- **Action item**
Reproduce every entry exactly and leave its pictures out.

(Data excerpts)
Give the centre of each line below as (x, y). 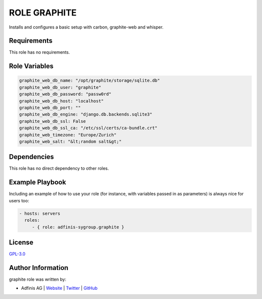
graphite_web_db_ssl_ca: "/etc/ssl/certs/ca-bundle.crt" (88, 128)
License (21, 242)
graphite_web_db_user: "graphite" (60, 87)
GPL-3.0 (17, 254)
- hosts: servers (40, 213)
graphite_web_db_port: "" (50, 108)
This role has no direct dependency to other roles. (59, 168)
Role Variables (31, 66)

- **Response to this task**
Give the centre of each line below as (x, y). 
graphite_web_db_ssl_ca: "/etc/ssl/certs/ca-bundle.crt" (88, 128)
License (21, 242)
graphite_web_db_user: "graphite" (60, 87)
GPL-3.0 (17, 254)
- hosts: servers (40, 213)
graphite_web_db_port: "" (50, 108)
This role has no direct dependency to other roles. (59, 168)
Role Variables (31, 66)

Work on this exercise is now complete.